Items listed in a dataset:

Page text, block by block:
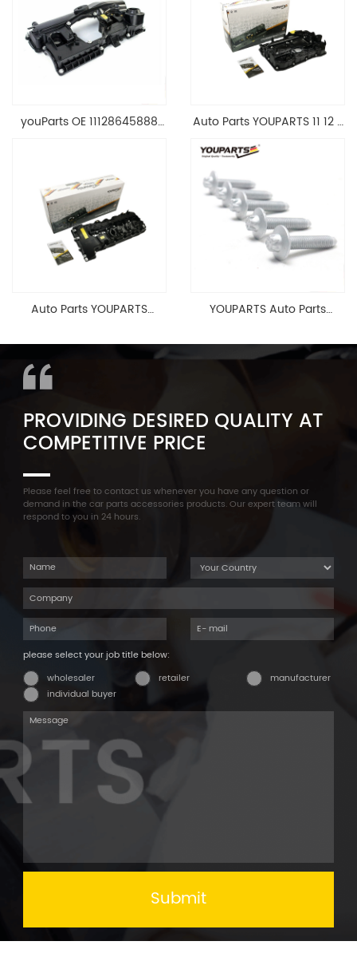
youParts OE 11128645888
1.8 2.0 L E90 E60
11128645888
Auto Parts YOUPARTS 11 12 7
Head Valve Cover For BMW
N20 ALL 11127588412
Auto Parts YOUPARTS
Cylinder Head Valve Cover
For BMW N54 ALL
YOUPARTS Auto Parts
F35 F18 F25 11137603833 1113
7603 833
PROVIDING DESIRED QUALITY AT
COMPETITIVE PRICE
Please feel free to contact us whenever you have any question or
demand in the car parts accessories products. Our expert team will
respond to you in 24 hours.
please select your job title below:
wholesaler
retailer
manufacturer
individual buyer
Submit
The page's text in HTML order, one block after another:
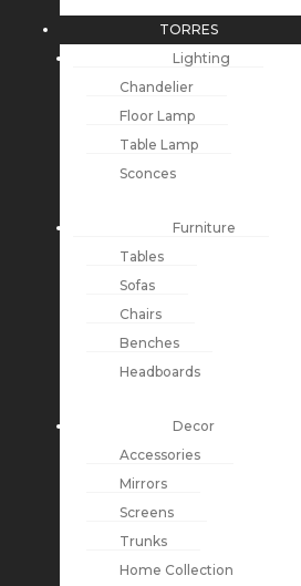
TORRES
Lighting
Chandelier
Floor Lamp
Table Lamp
Sconces
Furniture
Tables
Sofas
Chairs
Benches
Headboards
Decor
Accessories
Mirrors
Screens
Trunks
Home Collection
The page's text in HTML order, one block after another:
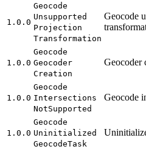
1.0.0
Geocode
Unsupported
Projection
Transformation
Geocode
1.0.0
Geocode
Geocoder
Creation
Geocoder
1.0.0
Geocode
Intersections
NotSupported
Geocode
1.0.0
Geocode
Uninitialized
GeocodeTask
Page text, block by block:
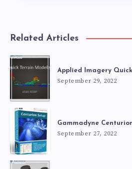
Related Articles
Applied Imagery
September 29, 2022
Gammadyne
September 27, 2022
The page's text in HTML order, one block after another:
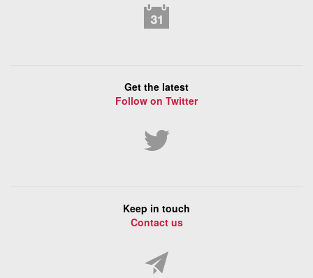
Get the latest
Follow on Twitter
Keep in touch
Contact us
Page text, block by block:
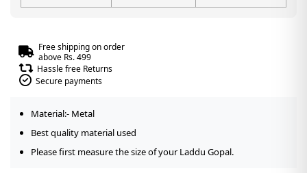
Free shipping on order
above Rs. 499
Hassle free Returns
Secure payments
Material:- Metal
Best quality material used
Please first measure the size of your Laddu Gopal.
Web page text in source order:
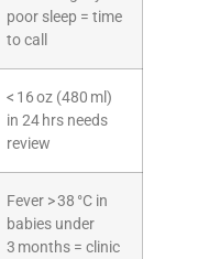
poor sleep = time
to call
< 16 oz (480 ml)
in 24 hrs needs
review
Fever > 38 °C in
babies under
3 months = clinic
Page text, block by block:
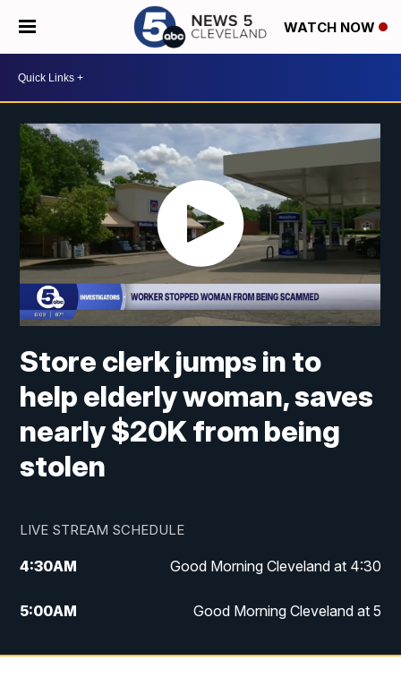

● Work request:
Restate the entries above word for word, minus the pictures.

● Response area:
Page text, block by block:
youParts OE 11128645888
1.8 2.0 L E90 E60
11128645888
Auto Parts YOUPARTS 11 12 7
Head Valve Cover For BMW
N20 ALL 11127588412
Auto Parts YOUPARTS
Cylinder Head Valve Cover
For BMW N54 ALL
YOUPARTS Auto Parts
F35 F18 F25 11137603833 1113
7603 833
PROVIDING DESIRED QUALITY AT
COMPETITIVE PRICE
Please feel free to contact us whenever you have any question or
demand in the car parts accessories products. Our expert team will
respond to you in 24 hours.
please select your job title below:
wholesaler
retailer
manufacturer
individual buyer
Submit
The page's text in HTML order, one block after another:
TORRES
Lighting
Chandelier
Floor Lamp
Table Lamp
Sconces
Furniture
Tables
Sofas
Chairs
Benches
Headboards
Decor
Accessories
Mirrors
Screens
Trunks
Home Collection
The page's text in HTML order, one block after another:
1.0.0
Geocode
Unsupported
Projection
Transformation
Geocode
1.0.0
Geocode
Geocoder
Creation
Geocoder
1.0.0
Geocode
Intersections
NotSupported
Geocode
1.0.0
Geocode
Uninitialized
GeocodeTask
Page text, block by block:
Related Articles
Applied Imagery
September 29, 2022
Gammadyne
September 27, 2022
The page's text in HTML order, one block after another:
Get the latest
Follow on Twitter
Keep in touch
Contact us
Page text, block by block:
Free shipping on order
above Rs. 499
Hassle free Returns
Secure payments
Material:- Metal
Best quality material used
Please first measure the size of your Laddu Gopal.
Web page text in source order:
poor sleep = time
to call
< 16 oz (480 ml)
in 24 hrs needs
review
Fever > 38 °C in
babies under
3 months = clinic
Page text, block by block:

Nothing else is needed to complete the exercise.